This is how Sweden became a rich country 2019
First off what is GDP?:
Gross domestic product (GDP) is a monetary measure of the market value of all the final goods and services produced in a period of time, often annually or quarterly. Nominal GDP estimates are commonly used to determine the economic performance of a whole country or region, and to make international comparisons.
The Swedish growth.
We will now look at how GDP has developed since 1950 for Sweden, this is quite intresting hand on!
I will show you Swedish GDP history with year of records and also some crises.
Gross domestic product called in short GDP is one of the more important state-economic measures. It describes the size of a country’s economy and how it has changed over time. If we look back in time, one can see that the Swedish economy has had both superb record years but also bigger crises.
Overall, the Swedish economy, or Sweden GDP, has grown on a steady course since 1950. That year, of all goods and services in Sweden the sum was just over 700 SEK billion, measured in today’s monetary value. This means that the size of Sweden’s economy has more 5 doubled.

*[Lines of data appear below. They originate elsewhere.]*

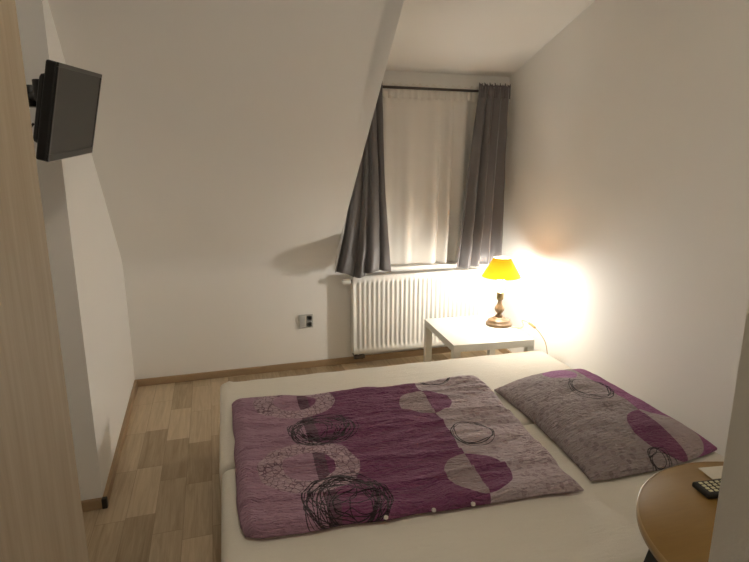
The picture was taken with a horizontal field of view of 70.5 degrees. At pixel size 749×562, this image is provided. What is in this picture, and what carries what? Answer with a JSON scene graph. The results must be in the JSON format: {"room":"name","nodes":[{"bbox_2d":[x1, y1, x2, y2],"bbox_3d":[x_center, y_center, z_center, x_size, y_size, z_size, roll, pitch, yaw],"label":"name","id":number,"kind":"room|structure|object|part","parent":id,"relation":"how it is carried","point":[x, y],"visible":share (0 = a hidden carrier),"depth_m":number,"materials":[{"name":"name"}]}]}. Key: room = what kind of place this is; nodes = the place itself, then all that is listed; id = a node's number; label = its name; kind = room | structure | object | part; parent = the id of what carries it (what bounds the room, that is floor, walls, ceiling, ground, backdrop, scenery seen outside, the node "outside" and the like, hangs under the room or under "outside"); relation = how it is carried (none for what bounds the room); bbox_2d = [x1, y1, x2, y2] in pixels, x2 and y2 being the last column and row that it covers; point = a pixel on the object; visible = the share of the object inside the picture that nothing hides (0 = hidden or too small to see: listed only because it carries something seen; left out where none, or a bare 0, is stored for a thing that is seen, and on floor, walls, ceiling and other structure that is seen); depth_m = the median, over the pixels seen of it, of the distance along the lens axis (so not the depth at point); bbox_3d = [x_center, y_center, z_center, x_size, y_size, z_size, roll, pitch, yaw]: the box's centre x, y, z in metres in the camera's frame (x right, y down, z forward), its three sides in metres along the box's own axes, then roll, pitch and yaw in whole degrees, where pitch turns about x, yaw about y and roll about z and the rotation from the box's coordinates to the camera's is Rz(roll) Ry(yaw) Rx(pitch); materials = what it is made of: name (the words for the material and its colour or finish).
{"room":"hotel room","nodes":[
{"label":"hotel room","id":0,"kind":"room"},
{"bbox_2d":[15,0,134,500],"bbox_3d":[-1.937,-0.378,2.924,0.820,2.700,1.673,-4,13,-17],"label":"wall","id":1,"kind":"structure","parent":0,"point":[87,273],"depth_m":2.47,"materials":[{"name":"paint"}]},
{"bbox_2d":[26,79,38,126],"bbox_3d":[-1.280,-0.644,1.928,0.572,0.278,0.135,9,15,36],"label":"bracket","id":2,"kind":"object","parent":1,"relation":"attached to","point":[32,90],"visible":0.19,"depth_m":1.88,"materials":[{"name":"black plastic"}]},
{"bbox_3d":[-1.181,-0.657,1.862,0.187,0.032,0.027,11,17,42],"label":"arm","id":3,"kind":"part","parent":2,"relation":"part of","materials":[{"name":"black plastic"}]},
{"bbox_2d":[33,60,101,162],"bbox_3d":[-1.055,-0.582,1.833,0.125,0.339,0.508,-3,13,-12],"label":"television","id":4,"kind":"object","parent":2,"relation":"attached to","point":[67,103],"visible":0.99,"depth_m":1.72,"materials":[{"name":"black plastic"}]},
{"bbox_3d":[-1.063,-0.587,1.829,0.064,0.300,0.484,11,14,-16],"label":"casing","id":5,"kind":"part","parent":4,"relation":"part of","materials":[{"name":"black plastic"}]},
{"bbox_2d":[81,497,101,511],"bbox_3d":[-1.594,1.079,2.443,0.620,0.055,0.018,-4,13,-17],"label":"baseboard","id":6,"kind":"structure","parent":1,"relation":"attached to","point":[90,504],"depth_m":2.51,"materials":[{"name":"brown wood"}]},
{"bbox_2d":[101,496,107,508],"bbox_3d":[-1.290,1.060,2.535,0.024,0.053,0.024,-4,13,-17],"label":"trim","id":7,"kind":"structure","parent":1,"relation":"attached to","point":[104,500],"depth_m":2.52,"materials":[{"name":"black plastic"}]},
{"bbox_2d":[103,380,137,503],"bbox_3d":[-1.527,0.908,3.231,0.018,0.055,1.486,-4,13,-18],"label":"baseboard","id":8,"kind":"structure","parent":1,"relation":"attached to","point":[112,473],"depth_m":3.02,"materials":[{"name":"brown wood"}]},
{"bbox_2d":[48,0,402,283],"bbox_3d":[-0.797,-0.891,2.950,1.559,2.130,2.086,-4,13,-17],"label":"wall","id":9,"kind":"structure","parent":0,"point":[224,129],"depth_m":2.87,"materials":[{"name":"paint"}]},
{"bbox_2d":[83,349,502,561],"bbox_3d":[0.144,1.279,1.791,3.944,0.060,5.743,-4,13,-17],"label":"floor","id":10,"kind":"structure","parent":0,"point":[165,504],"depth_m":2.78,"materials":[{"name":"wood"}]},
{"bbox_2d":[0,0,88,561],"bbox_3d":[-1.002,0.268,0.772,0.833,2.350,0.682,-4,13,-17],"label":"wardrobe","id":11,"kind":"object","parent":10,"relation":"on","point":[42,520],"visible":1,"depth_m":0.98,"materials":[{"name":"beige wood"}]},
{"bbox_2d":[424,315,533,361],"bbox_3d":[0.735,0.564,3.886,0.580,0.450,0.636,-3,13,-12],"label":"side table","id":12,"kind":"object","parent":10,"relation":"on","point":[465,333],"visible":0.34,"depth_m":3.72,"materials":[{"name":"white paint"}]},
{"bbox_3d":[0.413,0.540,4.115,0.050,0.400,0.050,-3,13,-12],"label":"leg","id":13,"kind":"part","parent":12,"relation":"part of","materials":[{"name":"white paint"}]},
{"bbox_3d":[0.539,0.661,3.556,0.050,0.400,0.050,-3,13,-12],"label":"leg","id":14,"kind":"part","parent":12,"relation":"part of","materials":[{"name":"white paint"}]},
{"bbox_3d":[0.931,0.516,4.226,0.050,0.400,0.050,-3,13,-12],"label":"leg","id":15,"kind":"part","parent":12,"relation":"part of","materials":[{"name":"white paint"}]},
{"bbox_2d":[482,256,547,353],"bbox_3d":[1.035,0.306,3.898,0.512,0.960,0.278,3,13,16],"label":"table lamp","id":16,"kind":"object","parent":12,"relation":"on","point":[501,269],"visible":0.92,"depth_m":3.82,"materials":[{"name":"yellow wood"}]},
{"bbox_3d":[0.922,0.198,3.908,0.072,0.138,0.072,-4,13,-17],"label":"stem","id":17,"kind":"part","parent":16,"relation":"part of","materials":[{"name":"brown wood"}]},
{"bbox_3d":[0.922,0.028,3.871,0.060,0.111,0.060,-4,13,-17],"label":"bulb","id":18,"kind":"part","parent":16,"relation":"part of","materials":[{"name":"white glass"}]},
{"bbox_3d":[0.922,-0.101,3.843,0.278,0.140,0.278,-4,13,-17],"label":"lampshade","id":19,"kind":"part","parent":16,"relation":"part of","materials":[{"name":"yellow fabric"}]},
{"bbox_3d":[1.131,0.551,3.850,0.318,0.502,0.199,0,12,1],"label":"cord","id":20,"kind":"part","parent":16,"relation":"part of","materials":[{"name":"white plastic"}]},
{"bbox_3d":[1.057,0.637,3.667,0.050,0.400,0.050,-3,13,-12],"label":"leg","id":21,"kind":"part","parent":12,"relation":"part of","materials":[{"name":"white paint"}]},
{"bbox_2d":[636,461,723,561],"bbox_3d":[1.004,0.977,1.297,0.750,0.740,0.731,-10,15,-37],"label":"round table","id":22,"kind":"object","parent":10,"relation":"on","point":[675,521],"visible":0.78,"depth_m":1.33,"materials":[{"name":"brown wood"}]},
{"bbox_3d":[0.597,0.981,1.340,0.189,0.714,0.056,1,12,5],"label":"leg","id":23,"kind":"part","parent":22,"relation":"part of","materials":[{"name":"black metal"}]},
{"bbox_2d":[692,479,720,498],"bbox_3d":[0.967,0.558,1.438,0.190,0.018,0.062,-2,12,-9],"label":"remote control","id":24,"kind":"object","parent":22,"relation":"on","point":[709,489],"visible":0.34,"depth_m":1.42,"materials":[{"name":"black plastic"}]},
{"bbox_2d":[698,466,722,478],"bbox_3d":[1.004,0.548,1.522,0.120,0.002,0.056,-2,12,-8],"label":"paper card","id":25,"kind":"object","parent":22,"relation":"on","point":[715,472],"visible":0.5,"depth_m":1.52,"materials":[{"name":"white paper"}]},
{"bbox_3d":[0.390,0.991,2.505,2.020,0.200,1.810,-4,13,-17],"label":"bed base","id":26,"kind":"object","parent":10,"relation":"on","visible":0},
{"bbox_2d":[219,350,571,502],"bbox_3d":[0.243,0.698,2.917,2.119,0.199,0.945,-4,13,-17],"label":"mattress","id":27,"kind":"object","parent":26,"relation":"on","point":[496,371],"visible":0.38,"depth_m":3.09,"materials":[{"name":"white fabric"}]},
{"bbox_2d":[221,424,723,561],"bbox_3d":[0.502,0.890,2.055,2.128,0.189,0.984,-4,13,-17],"label":"mattress","id":28,"kind":"object","parent":26,"relation":"on","point":[597,523],"visible":0.3,"depth_m":1.80,"materials":[{"name":"white fabric"}]},
{"bbox_2d":[232,375,583,538],"bbox_3d":[0.072,0.681,2.369,1.367,0.067,1.148,-4,13,-17],"label":"duvet","id":29,"kind":"object","parent":28,"relation":"on","point":[315,462],"visible":1,"depth_m":2.15,"materials":[{"name":"purple fabric"}]},
{"bbox_2d":[494,369,716,480],"bbox_3d":[1.042,0.611,2.609,0.708,0.102,1.028,-4,13,-17],"label":"pillow","id":30,"kind":"object","parent":28,"relation":"on","point":[607,431],"visible":1,"depth_m":2.37,"materials":[{"name":"grey fabric"}]},
{"bbox_2d":[125,70,509,379],"bbox_3d":[-0.325,-0.552,4.197,3.134,2.500,0.170,-4,13,-17],"label":"wall","id":31,"kind":"structure","parent":0,"point":[182,327],"depth_m":4.09,"materials":[{"name":"paint"}]},
{"bbox_2d":[136,346,450,386],"bbox_3d":[-0.344,0.664,4.354,2.994,0.055,0.018,-4,13,-17],"label":"baseboard","id":32,"kind":"structure","parent":31,"relation":"attached to","point":[345,360],"depth_m":4.22,"materials":[{"name":"brown wood"}]},
{"bbox_2d":[299,314,312,328],"bbox_3d":[-0.545,0.321,4.216,0.114,0.112,0.018,-4,13,-17],"label":"wall socket","id":33,"kind":"object","parent":31,"relation":"attached to","point":[305,321],"visible":1,"depth_m":4.21,"materials":[{"name":"plastic"}]},
{"bbox_2d":[342,268,479,358],"bbox_3d":[0.307,0.263,4.415,1.182,0.692,0.119,-4,13,-17],"label":"radiator","id":34,"kind":"object","parent":31,"relation":"attached to","point":[389,311],"visible":0.84,"depth_m":4.34,"materials":[{"name":"metal"}]},
{"bbox_2d":[354,268,478,277],"bbox_3d":[0.350,0.232,4.399,1.087,0.625,0.076,-4,13,-17],"label":"grille","id":35,"kind":"object","parent":34,"relation":"attached to","point":[471,272],"depth_m":4.36,"materials":[{"name":"metal"}]},
{"bbox_2d":[383,85,478,91],"bbox_3d":[0.401,-1.474,4.080,1.390,0.044,0.100,-4,13,-17],"label":"curtain rod","id":36,"kind":"object","parent":31,"relation":"attached to","point":[384,86],"visible":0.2,"depth_m":4.04,"materials":[{"name":"metal"}]},
{"bbox_2d":[335,81,390,277],"bbox_3d":[-0.093,-0.750,3.933,0.439,1.471,0.181,-4,13,-17],"label":"curtain","id":37,"kind":"object","parent":36,"relation":"hanging from","point":[365,248],"visible":0.67,"depth_m":3.97,"materials":[{"name":"grey fabric"}]},
{"bbox_2d":[382,82,478,264],"bbox_3d":[0.471,-0.835,4.247,1.042,1.405,0.083,-3,13,-15],"label":"sheer curtain","id":38,"kind":"object","parent":36,"relation":"hanging from","point":[428,134],"visible":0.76,"depth_m":4.22,"materials":[{"name":"white fabric"}]},
{"bbox_2d":[457,82,510,268],"bbox_3d":[0.876,-0.830,4.223,0.464,1.448,0.180,-4,13,-17],"label":"curtain","id":39,"kind":"object","parent":36,"relation":"hanging from","point":[481,236],"visible":1,"depth_m":4.23,"materials":[{"name":"grey fabric"}]},
{"bbox_2d":[379,262,488,270],"bbox_3d":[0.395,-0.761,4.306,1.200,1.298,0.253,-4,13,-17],"label":"window sill","id":40,"kind":"structure","parent":31,"relation":"in","point":[437,264],"depth_m":4.32,"materials":[{"name":"white stone"}]},
{"bbox_2d":[327,0,403,251],"bbox_3d":[-0.064,-0.915,3.082,0.090,1.918,2.018,-4,13,-17],"label":"wall","id":41,"kind":"structure","parent":0,"point":[335,237],"depth_m":3.00,"materials":[{"name":"paint"}]},
{"bbox_2d":[386,0,594,76],"bbox_3d":[0.644,-1.702,3.358,1.619,0.536,1.700,-4,13,-17],"label":"ceiling","id":42,"kind":"structure","parent":0,"point":[466,37],"depth_m":3.51,"materials":[{"name":"paint"}]},
{"bbox_2d":[502,0,748,456],"bbox_3d":[1.576,-0.397,2.771,0.536,2.800,4.013,-4,13,-17],"label":"wall","id":43,"kind":"structure","parent":0,"point":[626,217],"depth_m":2.90,"materials":[{"name":"paint"}]},
{"bbox_2d":[498,349,511,353],"bbox_3d":[1.488,0.960,2.990,0.017,0.055,3.741,-3,13,-12],"label":"baseboard","id":44,"kind":"structure","parent":43,"relation":"attached to","point":[503,351],"depth_m":4.60,"materials":[{"name":"brown wood"}]},
{"bbox_2d":[708,302,748,561],"bbox_3d":[0.307,0.169,0.401,3.396,2.700,0.100,-4,13,-17],"label":"wall","id":45,"kind":"structure","parent":0,"point":[730,537],"depth_m":0.43,"materials":[{"name":"paint"}]}
]}

Times that are bad will result in reduced consumption. Sweden have experienced several periods when GDP has grown slightly, and in some cases even declined. It happens when times get worse and people have less money to move with. This in the mean time reduces demand for goods and services. When fewer people want to consume what the companies produce, the companies have to adapt to it by reducing their production. Fewer produced goods and services mean that GDP grows slower, or even decreases.
The Swedish growth.
We will now look at how GDP has developed since 1950. There have been periods where GDP have increased but also decresed. At the end of the Second World War in 1945, most of Europe was in ruins and needed to be rebuilt. Sweden who hade been neutral in the ww2 didnt have industries destroyed they didint get bombed. The Swedish heavy industry worked overclocked and fast to meet the big demand of machinery, transport, forest, ore and so on. This made Sweden to develop a very high GDP growth, on average about 5 % per year. It is usually called the “record year” in the Swedish economy.

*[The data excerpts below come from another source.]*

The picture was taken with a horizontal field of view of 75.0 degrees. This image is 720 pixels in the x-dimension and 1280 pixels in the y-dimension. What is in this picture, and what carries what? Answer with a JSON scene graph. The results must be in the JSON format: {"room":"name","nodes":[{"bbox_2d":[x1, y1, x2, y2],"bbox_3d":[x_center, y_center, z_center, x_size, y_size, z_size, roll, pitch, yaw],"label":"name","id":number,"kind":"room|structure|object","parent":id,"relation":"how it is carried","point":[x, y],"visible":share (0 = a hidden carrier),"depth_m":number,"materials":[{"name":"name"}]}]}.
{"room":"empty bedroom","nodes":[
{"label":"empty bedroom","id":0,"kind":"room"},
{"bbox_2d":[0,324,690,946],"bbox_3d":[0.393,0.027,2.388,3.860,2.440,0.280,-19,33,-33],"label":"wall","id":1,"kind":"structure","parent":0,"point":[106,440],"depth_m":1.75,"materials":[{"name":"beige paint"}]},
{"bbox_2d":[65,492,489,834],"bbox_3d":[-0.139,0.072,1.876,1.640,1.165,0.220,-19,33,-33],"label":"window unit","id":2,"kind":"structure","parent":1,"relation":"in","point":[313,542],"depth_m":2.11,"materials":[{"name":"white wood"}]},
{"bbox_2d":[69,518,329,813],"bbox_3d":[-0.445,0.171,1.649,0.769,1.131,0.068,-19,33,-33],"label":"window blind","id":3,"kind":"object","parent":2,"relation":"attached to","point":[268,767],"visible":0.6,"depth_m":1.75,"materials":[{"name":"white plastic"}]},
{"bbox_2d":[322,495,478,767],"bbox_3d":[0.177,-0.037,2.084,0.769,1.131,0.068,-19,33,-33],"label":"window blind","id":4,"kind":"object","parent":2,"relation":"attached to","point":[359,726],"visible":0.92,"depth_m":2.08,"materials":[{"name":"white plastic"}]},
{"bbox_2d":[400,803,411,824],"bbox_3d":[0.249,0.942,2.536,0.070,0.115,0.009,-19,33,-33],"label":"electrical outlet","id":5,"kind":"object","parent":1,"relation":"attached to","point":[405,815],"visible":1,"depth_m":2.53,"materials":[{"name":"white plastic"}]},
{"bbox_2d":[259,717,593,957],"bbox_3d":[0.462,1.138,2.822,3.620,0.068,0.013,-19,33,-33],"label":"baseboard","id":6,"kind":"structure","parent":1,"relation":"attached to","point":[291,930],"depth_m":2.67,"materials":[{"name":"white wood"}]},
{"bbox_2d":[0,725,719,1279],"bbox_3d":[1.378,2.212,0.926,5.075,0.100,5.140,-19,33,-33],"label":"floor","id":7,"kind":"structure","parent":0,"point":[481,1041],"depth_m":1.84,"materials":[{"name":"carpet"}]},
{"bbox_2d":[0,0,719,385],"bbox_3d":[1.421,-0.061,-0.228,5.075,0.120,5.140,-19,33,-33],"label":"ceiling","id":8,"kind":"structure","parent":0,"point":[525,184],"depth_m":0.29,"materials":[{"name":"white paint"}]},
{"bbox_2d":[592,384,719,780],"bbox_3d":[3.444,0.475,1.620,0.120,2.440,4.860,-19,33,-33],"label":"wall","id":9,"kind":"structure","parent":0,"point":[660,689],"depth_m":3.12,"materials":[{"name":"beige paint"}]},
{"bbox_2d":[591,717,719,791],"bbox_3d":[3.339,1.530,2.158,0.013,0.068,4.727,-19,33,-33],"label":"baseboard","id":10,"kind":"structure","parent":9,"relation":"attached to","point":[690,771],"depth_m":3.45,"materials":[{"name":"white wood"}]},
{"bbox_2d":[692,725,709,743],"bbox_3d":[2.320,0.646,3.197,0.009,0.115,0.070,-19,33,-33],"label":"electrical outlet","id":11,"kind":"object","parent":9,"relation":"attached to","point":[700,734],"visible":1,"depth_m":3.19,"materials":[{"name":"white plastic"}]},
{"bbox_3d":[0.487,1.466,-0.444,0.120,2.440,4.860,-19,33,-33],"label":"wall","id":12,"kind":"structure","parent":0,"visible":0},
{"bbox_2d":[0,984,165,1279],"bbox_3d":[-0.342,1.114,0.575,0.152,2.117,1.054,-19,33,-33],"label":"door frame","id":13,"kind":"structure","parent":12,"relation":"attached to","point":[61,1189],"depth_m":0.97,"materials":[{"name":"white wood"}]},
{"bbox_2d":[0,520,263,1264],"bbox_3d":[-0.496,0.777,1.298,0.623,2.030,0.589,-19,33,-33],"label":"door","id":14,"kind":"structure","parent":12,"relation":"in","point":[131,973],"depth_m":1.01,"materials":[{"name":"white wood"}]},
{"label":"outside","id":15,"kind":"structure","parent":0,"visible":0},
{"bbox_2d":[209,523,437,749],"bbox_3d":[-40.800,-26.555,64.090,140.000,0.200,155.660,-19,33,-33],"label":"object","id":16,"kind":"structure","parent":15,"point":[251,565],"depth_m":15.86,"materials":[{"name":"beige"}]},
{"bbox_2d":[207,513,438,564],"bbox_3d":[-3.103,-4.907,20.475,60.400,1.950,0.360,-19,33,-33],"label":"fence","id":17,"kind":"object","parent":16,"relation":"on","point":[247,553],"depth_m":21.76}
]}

What about the Swedish GDP in the 1970?
In the 1970, the economy is worsening in Europe and Sweden are finding it more difficult to compete with other countries for trade. Oil prices rise sharply due to international conflicts. This factor, together with bigger and increasing wages, makes it expensive for the Swedish industries to produce and causes Swedish industry to suffer its first crisis. The industrial crisis is at its worst in 1977 and leads to a decline in GDP. At the end of the 1970 and in the early 1980, the Swedish currency krona is devalued, it mean the value in relation to other currencies is written down. The purpose is for Swedish goods to cost less for other countries and for exports to take off. This magic works temporarily, but as the industry at the same time receives increased costs due to prices and wages that are constantly increasing, the situation eventually becomes unsustainable in the late 80.
1990 – International Investors have had enough!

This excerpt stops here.